Medien und Inhalte des journalistischen Oeuvres von Henny Stahl teilen sich somit in zwei Phasen. Bis 1933 publizierte sie ganz überwiegend in nichtjüdischen Medien wie der Bayerischen Frauenzeitung und der Frankfurter Zeitung, ab 1934 in jüdischen Organen: den Zeitungen des bayerischen Israelitischen Landesverbands, der Jüdischen Gemeinde Frankfurt „Für die jüdische Frau“, der CV-Zeitung „Das Blatt der jüdischen Frau“, in den Blättern des jüdischen Frauenbundes sowie in zwei weiteren jüdischen Frauenzeitungen.

Ihr Themenspektrum ist breit, gesellschaftliche und soziale Themen sowie Rechtsfragen dominieren. Nach 1933 verschiebt Stahl ihren Fokus. Nun geht es, nah an ihrer Beratungsarbeit, vermehrt um Fragen, die im weitesten Sinne mit der Emigration und dem Weiterleben der jüdischen Gesellschaft, mit Ermutigung und dem Erhalt von Werten zu tun haben. Wie ein roter Faden zieht sich durch ihr gesamtes Oeuvre dabei das Thema „Frauen“: Nur zwei ihrer bislang bekannten 57 Artikel wurden nicht in einer Frauenzeitung oder einer Frauen-Beilage gedruckt oder drehten sich um ein Frauenthema!

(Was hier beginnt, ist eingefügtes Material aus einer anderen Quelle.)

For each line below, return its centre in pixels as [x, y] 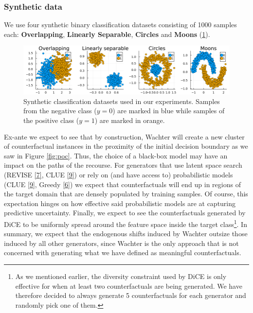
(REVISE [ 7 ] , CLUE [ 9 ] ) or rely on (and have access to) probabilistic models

Nach dem Novemberpogrom 1938, als alle jüdischen Zeitungen verboten wurden, endete die journalistische Tätigkeit von Dr. Henny Stahl. Die Dringlichkeit ihrer Beratungs- und Unterstützungsarbeit wuchs jedoch. So gehörte sie zu der Gruppe der letzten Gemeindefunktionäre, die ihre Arbeit auch in der Zeit der Deportationen seit November 1941 fortsetzten und deshalb bis zum Ende 1943 in Würzburg blieben. Im März 1943 geriet Stahl ins Visier der Gestapo und wurde mit ihrem Kollegen Iwan Schwab verhaftet. Nach drei Monaten wurden beide nur entlassen, um mit dem letzten größeren Transport aus Würzburg am 17. Juni 1943 nach Auschwitz deportiert zu werden. Dort wurden sie wohl sofort ermordet.

Ein Stolperstein, eine Straße und das Zentrum für jüdische Geschichte und Kultur in Unterfranken erinnern heute an die engagierte Beraterin und an das Shoa-Opfer Henny Stahl. Ihre Rolle als Journalistin der Frauenbewegung wird hingegen gerade erst entdeckt. – (Rotraud Ries)

Quellen:

Dr. Henny Stahl, „Gelehrt werden, davor behute sie Gott“, in: Blätter des Jüdischen Frauenbundes, 1. Januar 1936.

Rotraud Ries, Henny Stahl. Eine jüdische Journalistin der Frauenbewegung, in: Jüdisches Leben in Bayern, Mitteilungsblatt des Landesverbandes Israelitischer Kultusgemeinden in Bayern, 15. Dezember 2022.

Das Zitat von Mordechai Ansbacher entstammt einem Brief an Rosa Grimm, 1995, Sammlung Johanna-Stahl-Zentrum, Würzburg.